◆ **Task requirements**:
Please reproduce the data below exactly, from the first line through the line containing "office chair? Filled", and leave every later line out.

---

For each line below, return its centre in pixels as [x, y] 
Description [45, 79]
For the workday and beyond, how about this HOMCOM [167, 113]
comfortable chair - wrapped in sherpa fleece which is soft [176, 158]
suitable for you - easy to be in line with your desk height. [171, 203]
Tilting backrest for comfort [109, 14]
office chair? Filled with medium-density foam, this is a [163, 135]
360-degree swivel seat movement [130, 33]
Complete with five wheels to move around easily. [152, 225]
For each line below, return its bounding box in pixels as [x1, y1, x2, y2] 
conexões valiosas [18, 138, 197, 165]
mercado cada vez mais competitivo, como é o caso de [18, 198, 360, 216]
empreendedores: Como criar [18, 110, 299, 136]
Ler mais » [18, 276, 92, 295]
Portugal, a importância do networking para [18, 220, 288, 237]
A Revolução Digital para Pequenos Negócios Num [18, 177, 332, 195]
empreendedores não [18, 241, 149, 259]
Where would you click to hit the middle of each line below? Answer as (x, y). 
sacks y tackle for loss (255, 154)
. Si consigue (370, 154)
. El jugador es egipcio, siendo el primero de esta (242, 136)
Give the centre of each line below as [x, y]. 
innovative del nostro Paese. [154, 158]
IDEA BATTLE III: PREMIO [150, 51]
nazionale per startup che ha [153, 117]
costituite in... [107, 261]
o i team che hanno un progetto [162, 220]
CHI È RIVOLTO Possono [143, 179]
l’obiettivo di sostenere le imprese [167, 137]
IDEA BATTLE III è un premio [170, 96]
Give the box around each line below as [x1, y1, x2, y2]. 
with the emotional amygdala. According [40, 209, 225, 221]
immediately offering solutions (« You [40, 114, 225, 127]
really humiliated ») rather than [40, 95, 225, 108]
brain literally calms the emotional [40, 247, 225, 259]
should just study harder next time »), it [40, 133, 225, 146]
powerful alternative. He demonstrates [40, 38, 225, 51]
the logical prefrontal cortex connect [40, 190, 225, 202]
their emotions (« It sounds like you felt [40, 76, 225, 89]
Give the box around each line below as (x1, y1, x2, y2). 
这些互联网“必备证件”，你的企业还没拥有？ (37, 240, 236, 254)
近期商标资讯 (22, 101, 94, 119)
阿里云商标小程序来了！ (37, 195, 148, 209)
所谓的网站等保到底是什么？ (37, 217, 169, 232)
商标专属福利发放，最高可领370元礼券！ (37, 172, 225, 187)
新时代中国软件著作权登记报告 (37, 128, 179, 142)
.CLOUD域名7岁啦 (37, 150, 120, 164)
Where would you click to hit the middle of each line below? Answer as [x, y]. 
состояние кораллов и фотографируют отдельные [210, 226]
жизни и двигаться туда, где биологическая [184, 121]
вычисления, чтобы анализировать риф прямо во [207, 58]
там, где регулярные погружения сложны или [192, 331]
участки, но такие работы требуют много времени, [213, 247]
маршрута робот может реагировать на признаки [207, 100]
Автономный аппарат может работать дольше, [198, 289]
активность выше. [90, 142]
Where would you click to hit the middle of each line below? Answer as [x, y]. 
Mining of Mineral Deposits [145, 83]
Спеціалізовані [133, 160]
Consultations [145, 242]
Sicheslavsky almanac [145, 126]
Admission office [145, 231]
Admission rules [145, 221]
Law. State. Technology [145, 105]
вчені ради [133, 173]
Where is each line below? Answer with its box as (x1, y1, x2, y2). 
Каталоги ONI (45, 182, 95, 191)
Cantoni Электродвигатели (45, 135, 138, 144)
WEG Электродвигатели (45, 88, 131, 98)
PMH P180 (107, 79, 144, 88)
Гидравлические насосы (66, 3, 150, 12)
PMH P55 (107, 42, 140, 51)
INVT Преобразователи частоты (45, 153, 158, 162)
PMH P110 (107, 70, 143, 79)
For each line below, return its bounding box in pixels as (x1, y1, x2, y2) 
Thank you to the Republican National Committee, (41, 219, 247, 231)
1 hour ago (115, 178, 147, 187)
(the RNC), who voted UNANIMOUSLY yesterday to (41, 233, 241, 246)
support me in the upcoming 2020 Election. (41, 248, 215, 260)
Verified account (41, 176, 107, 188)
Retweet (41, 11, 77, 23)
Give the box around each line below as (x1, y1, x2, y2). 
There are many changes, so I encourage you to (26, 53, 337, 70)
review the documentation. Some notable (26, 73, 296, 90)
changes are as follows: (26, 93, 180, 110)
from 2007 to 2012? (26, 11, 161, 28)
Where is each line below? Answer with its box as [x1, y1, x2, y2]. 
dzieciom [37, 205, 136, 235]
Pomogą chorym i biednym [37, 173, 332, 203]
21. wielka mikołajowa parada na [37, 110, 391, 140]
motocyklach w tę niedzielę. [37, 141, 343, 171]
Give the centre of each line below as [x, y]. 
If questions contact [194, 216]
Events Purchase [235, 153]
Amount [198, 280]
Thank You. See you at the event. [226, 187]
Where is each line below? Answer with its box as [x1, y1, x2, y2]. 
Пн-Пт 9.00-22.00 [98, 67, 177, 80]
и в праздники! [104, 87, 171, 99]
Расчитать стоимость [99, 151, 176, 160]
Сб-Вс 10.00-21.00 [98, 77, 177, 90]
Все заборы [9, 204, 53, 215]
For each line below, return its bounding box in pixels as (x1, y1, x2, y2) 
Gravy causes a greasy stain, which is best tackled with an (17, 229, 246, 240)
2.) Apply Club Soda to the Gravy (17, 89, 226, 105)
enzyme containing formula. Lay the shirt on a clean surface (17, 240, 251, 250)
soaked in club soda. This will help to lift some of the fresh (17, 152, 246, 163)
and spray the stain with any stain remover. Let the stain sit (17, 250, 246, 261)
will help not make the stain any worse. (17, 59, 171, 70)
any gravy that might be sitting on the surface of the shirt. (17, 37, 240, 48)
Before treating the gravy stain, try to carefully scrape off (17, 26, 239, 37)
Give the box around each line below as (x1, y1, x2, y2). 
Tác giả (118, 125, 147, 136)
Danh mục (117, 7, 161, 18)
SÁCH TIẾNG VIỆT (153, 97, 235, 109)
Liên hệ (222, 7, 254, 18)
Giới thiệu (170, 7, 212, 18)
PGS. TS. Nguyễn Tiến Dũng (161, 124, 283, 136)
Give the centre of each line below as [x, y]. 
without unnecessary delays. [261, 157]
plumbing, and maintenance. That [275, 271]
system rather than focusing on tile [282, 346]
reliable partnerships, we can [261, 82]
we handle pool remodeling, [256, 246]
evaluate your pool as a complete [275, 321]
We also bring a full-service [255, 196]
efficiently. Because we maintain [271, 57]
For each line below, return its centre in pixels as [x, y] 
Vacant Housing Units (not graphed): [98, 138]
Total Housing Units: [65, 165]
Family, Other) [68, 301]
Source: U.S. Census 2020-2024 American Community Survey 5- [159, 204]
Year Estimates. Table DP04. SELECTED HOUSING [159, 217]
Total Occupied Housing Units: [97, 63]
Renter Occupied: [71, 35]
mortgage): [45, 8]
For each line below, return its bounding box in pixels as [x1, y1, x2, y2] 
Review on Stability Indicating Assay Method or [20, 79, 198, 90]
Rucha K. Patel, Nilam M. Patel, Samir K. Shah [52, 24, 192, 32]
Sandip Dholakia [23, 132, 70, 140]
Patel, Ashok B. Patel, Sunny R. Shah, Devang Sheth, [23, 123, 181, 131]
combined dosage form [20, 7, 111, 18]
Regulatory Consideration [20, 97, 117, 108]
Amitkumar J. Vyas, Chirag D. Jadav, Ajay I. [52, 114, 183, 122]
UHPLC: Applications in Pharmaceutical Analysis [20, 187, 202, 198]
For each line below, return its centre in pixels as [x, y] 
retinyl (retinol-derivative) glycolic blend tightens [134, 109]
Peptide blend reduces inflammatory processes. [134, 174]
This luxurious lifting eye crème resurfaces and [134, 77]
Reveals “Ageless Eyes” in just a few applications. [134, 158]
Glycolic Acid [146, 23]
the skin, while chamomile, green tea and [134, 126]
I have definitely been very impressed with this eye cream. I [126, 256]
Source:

---

◆ **Answer space**:
For each line below, return its centre in pixels as [x, y] 
Description [45, 79]
For the workday and beyond, how about this HOMCOM [167, 113]
comfortable chair - wrapped in sherpa fleece which is soft [176, 158]
suitable for you - easy to be in line with your desk height. [171, 203]
Tilting backrest for comfort [109, 14]
office chair? Filled with medium-density foam, this is a [163, 135]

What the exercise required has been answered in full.